(Beginning of Data for processing)

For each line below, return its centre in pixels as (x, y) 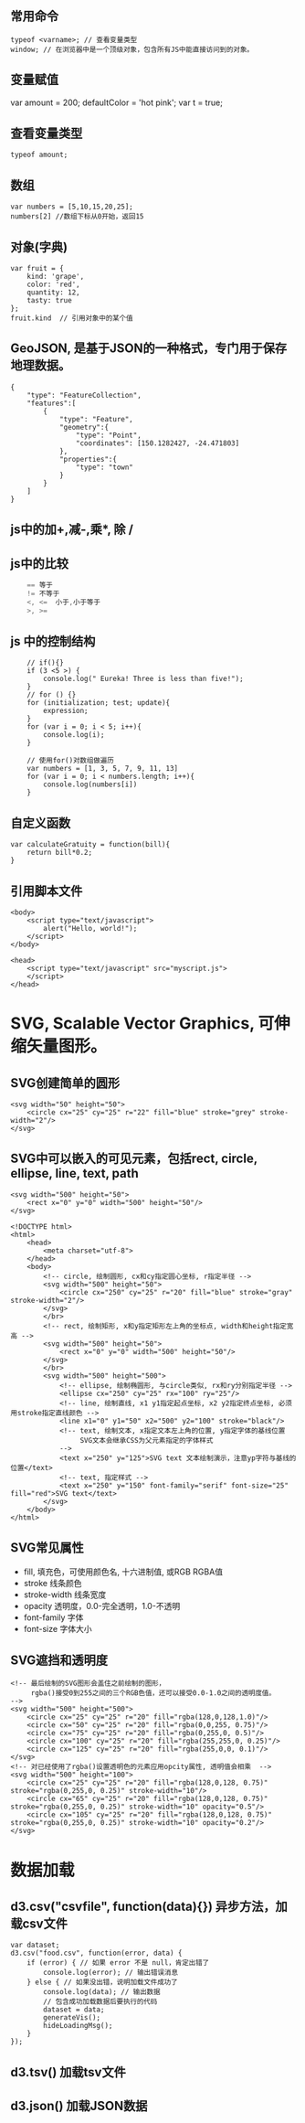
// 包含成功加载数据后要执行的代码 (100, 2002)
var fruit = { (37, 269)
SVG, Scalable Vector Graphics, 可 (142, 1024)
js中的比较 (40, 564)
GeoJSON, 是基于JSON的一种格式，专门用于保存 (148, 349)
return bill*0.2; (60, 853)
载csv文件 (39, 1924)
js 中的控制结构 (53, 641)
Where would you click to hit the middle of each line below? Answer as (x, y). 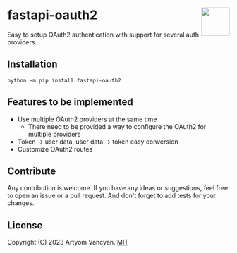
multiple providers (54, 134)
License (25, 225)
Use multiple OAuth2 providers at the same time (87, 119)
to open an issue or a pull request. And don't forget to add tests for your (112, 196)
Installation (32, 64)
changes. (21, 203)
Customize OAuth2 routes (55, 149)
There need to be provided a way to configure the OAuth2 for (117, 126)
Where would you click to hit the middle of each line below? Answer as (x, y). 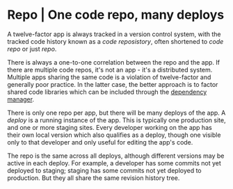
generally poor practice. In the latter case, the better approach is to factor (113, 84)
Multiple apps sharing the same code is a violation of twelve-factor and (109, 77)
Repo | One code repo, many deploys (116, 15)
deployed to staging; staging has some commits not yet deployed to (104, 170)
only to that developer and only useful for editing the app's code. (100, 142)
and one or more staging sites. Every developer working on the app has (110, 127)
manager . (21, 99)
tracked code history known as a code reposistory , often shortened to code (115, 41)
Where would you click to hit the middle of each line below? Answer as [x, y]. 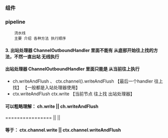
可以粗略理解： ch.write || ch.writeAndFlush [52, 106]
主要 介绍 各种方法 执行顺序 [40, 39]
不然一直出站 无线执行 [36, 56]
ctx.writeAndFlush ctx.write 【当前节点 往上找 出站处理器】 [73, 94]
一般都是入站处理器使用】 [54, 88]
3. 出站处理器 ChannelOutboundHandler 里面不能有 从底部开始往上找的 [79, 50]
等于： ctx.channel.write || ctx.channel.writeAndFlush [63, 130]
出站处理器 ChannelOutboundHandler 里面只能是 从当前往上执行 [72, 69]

(End of Data for processing)
(Beginning of Data for processing)

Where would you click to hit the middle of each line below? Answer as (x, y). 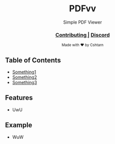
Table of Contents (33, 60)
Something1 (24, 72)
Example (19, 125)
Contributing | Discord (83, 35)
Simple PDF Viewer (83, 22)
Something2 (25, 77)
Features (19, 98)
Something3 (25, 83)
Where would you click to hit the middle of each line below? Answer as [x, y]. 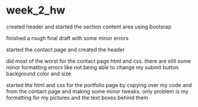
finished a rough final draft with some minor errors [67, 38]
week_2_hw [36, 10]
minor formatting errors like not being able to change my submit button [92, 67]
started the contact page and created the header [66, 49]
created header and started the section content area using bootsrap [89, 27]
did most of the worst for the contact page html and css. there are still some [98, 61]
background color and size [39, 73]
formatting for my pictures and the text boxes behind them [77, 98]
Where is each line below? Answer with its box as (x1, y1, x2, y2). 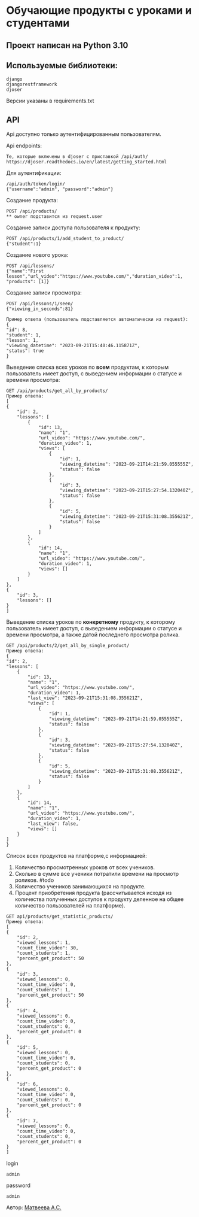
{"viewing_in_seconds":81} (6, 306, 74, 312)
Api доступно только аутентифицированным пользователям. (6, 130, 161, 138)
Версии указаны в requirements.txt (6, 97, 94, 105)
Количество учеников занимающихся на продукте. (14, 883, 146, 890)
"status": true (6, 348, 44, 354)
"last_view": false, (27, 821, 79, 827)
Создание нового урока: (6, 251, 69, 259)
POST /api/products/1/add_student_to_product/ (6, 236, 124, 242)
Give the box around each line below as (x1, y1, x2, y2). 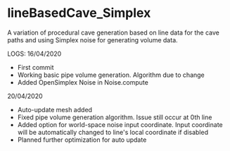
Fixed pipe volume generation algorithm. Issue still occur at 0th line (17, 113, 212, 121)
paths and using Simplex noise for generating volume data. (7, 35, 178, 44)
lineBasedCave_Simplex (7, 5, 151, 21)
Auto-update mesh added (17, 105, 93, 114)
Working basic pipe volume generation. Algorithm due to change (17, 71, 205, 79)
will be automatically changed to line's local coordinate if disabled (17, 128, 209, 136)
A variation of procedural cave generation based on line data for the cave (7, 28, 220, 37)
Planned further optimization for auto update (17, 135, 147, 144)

(End of Data for processing)
(Beginning of Data for processing)

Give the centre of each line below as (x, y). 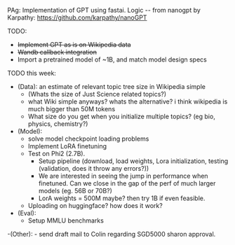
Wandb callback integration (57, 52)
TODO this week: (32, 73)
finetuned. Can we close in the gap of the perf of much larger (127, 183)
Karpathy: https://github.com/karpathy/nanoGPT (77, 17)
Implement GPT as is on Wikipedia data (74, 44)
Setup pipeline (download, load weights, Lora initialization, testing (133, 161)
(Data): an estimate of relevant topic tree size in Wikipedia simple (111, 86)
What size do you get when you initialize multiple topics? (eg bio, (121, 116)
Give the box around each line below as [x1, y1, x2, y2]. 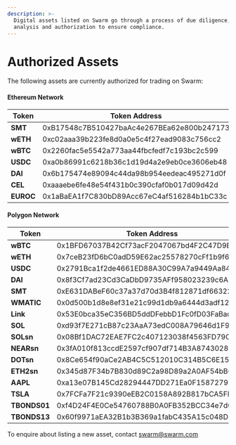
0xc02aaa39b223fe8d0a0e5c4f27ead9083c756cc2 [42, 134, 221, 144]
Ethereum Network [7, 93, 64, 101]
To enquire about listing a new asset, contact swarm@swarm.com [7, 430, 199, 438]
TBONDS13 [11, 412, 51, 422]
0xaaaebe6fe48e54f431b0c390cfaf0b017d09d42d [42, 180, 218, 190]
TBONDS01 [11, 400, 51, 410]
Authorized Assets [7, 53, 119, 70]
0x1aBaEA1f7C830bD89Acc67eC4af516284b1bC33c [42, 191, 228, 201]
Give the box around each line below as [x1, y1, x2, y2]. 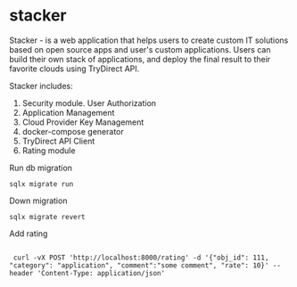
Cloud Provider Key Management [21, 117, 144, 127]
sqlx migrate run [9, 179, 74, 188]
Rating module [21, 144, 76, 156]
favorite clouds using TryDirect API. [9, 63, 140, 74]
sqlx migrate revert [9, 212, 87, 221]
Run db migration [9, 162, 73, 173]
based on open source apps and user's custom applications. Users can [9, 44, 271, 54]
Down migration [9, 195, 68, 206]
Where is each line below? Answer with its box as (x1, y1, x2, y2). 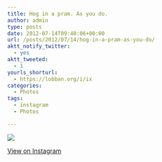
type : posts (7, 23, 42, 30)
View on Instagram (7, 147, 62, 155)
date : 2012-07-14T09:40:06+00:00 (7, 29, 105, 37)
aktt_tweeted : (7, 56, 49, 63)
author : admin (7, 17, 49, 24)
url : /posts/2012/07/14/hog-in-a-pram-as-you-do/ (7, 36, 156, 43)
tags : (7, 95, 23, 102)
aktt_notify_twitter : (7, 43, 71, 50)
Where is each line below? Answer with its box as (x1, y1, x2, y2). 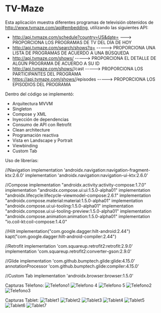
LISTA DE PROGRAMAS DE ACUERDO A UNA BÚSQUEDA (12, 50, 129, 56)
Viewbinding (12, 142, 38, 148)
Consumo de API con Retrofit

(End of Data for processing)

Prompt: Among the records above, locate the line containing "return bill*0.2; (60, 853)" and the line containing "to open an issue", then transcribe exactly the lines starting at the first and ending at the second, with no pictures.

Answer space:
return bill*0.2; (60, 853)
载csv文件 (39, 1924)
js 中的控制结构 (53, 641)
Where would you click to hit the middle of each line below? Answer as (x, y). 
multiple providers (54, 134)
License (25, 225)
Use multiple OAuth2 providers at the same time (87, 119)
to open an issue or a pull request. And don't forget to add tests for your (112, 196)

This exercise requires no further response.